[Stored data entries]
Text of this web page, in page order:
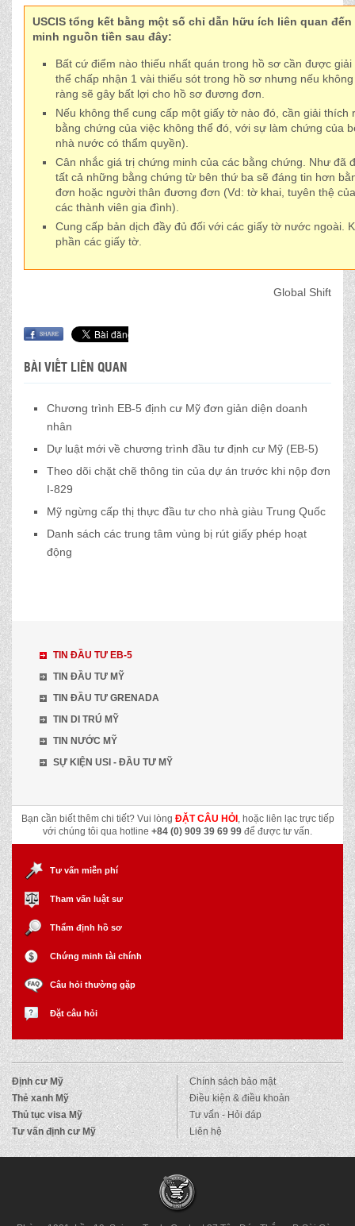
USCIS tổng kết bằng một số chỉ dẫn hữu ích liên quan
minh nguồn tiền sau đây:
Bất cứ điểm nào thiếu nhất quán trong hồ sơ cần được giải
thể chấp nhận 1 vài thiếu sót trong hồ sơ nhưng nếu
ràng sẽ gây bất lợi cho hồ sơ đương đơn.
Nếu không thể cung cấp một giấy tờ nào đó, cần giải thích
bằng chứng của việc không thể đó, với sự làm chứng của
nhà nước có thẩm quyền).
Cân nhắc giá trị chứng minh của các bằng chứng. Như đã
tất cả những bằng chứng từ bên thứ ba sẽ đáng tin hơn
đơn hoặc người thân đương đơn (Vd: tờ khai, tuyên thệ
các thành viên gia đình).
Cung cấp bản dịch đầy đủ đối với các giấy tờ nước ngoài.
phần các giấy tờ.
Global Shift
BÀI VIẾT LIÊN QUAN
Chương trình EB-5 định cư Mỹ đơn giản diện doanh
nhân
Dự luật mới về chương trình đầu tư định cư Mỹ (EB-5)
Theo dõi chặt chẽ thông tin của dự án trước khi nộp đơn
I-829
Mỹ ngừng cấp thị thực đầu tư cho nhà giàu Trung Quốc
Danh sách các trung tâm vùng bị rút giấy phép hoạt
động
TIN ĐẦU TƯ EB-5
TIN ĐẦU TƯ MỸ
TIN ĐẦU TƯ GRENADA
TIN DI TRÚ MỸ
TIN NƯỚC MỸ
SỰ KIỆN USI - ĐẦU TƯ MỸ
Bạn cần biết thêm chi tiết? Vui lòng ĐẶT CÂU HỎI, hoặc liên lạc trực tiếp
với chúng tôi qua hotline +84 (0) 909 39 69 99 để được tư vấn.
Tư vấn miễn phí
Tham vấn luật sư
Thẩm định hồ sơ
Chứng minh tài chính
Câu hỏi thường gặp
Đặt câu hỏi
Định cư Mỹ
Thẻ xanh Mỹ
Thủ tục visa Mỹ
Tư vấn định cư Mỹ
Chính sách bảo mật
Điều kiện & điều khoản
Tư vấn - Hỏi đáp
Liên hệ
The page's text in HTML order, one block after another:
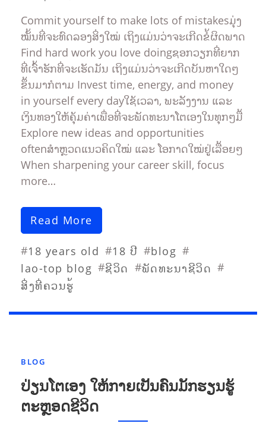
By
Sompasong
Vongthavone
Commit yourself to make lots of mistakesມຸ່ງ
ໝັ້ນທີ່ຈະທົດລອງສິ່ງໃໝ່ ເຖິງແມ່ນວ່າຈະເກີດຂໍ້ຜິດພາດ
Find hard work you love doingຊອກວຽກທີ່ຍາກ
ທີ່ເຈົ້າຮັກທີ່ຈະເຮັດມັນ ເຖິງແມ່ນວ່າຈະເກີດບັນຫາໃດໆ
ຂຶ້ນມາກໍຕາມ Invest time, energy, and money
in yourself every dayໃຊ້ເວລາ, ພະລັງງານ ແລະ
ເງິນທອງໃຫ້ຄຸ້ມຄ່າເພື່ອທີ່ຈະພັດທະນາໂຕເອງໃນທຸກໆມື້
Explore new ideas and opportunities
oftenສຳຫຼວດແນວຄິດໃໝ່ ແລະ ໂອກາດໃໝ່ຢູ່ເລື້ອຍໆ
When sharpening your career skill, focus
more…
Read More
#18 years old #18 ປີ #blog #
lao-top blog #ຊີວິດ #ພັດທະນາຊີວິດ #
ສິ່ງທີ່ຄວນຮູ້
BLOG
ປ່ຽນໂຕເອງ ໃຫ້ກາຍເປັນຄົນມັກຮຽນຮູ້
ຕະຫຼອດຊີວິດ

> _Task brief_
When you reach the line containing "các thành viên gia đình)." in the entries above, begin restating word for word, and stop once the line containing "ເງິນທອງໃຫ້ຄຸ້ມ" has been given. Omit the pictures.

> _Result of the task_
các thành viên gia đình).
Cung cấp bản dịch đầy đủ đối với các giấy tờ nước ngoài.
phần các giấy tờ.
Global Shift
BÀI VIẾT LIÊN QUAN
Chương trình EB-5 định cư Mỹ đơn giản diện doanh
nhân
Dự luật mới về chương trình đầu tư định cư Mỹ (EB-5)
Theo dõi chặt chẽ thông tin của dự án trước khi nộp đơn
I-829
Mỹ ngừng cấp thị thực đầu tư cho nhà giàu Trung Quốc
Danh sách các trung tâm vùng bị rút giấy phép hoạt
động
TIN ĐẦU TƯ EB-5
TIN ĐẦU TƯ MỸ
TIN ĐẦU TƯ GRENADA
TIN DI TRÚ MỸ
TIN NƯỚC MỸ
SỰ KIỆN USI - ĐẦU TƯ MỸ
Bạn cần biết thêm chi tiết? Vui lòng ĐẶT CÂU HỎI, hoặc liên lạc trực tiếp
với chúng tôi qua hotline +84 (0) 909 39 69 99 để được tư vấn.
Tư vấn miễn phí
Tham vấn luật sư
Thẩm định hồ sơ
Chứng minh tài chính
Câu hỏi thường gặp
Đặt câu hỏi
Định cư Mỹ
Thẻ xanh Mỹ
Thủ tục visa Mỹ
Tư vấn định cư Mỹ
Chính sách bảo mật
Điều kiện & điều khoản
Tư vấn - Hỏi đáp
Liên hệ
The page's text in HTML order, one block after another:
By
Sompasong
Vongthavone
Commit yourself to make lots of mistakesມຸ່ງ
ໝັ້ນທີ່ຈະທົດລອງສິ່ງໃໝ່ ເຖິງແມ່ນວ່າຈະເກີດຂໍ້ຜິດພາດ
Find hard work you love doingຊອກວຽກທີ່ຍາກ
ທີ່ເຈົ້າຮັກທີ່ຈະເຮັດມັນ ເຖິງແມ່ນວ່າຈະເກີດບັນຫາໃດໆ
ຂຶ້ນມາກໍຕາມ Invest time, energy, and money
in yourself every dayໃຊ້ເວລາ, ພະລັງງານ ແລະ
ເງິນທອງໃຫ້ຄຸ້ມຄ່າເພື່ອທີ່ຈະພັດທະນາໂຕເອງໃນທຸກໆມື້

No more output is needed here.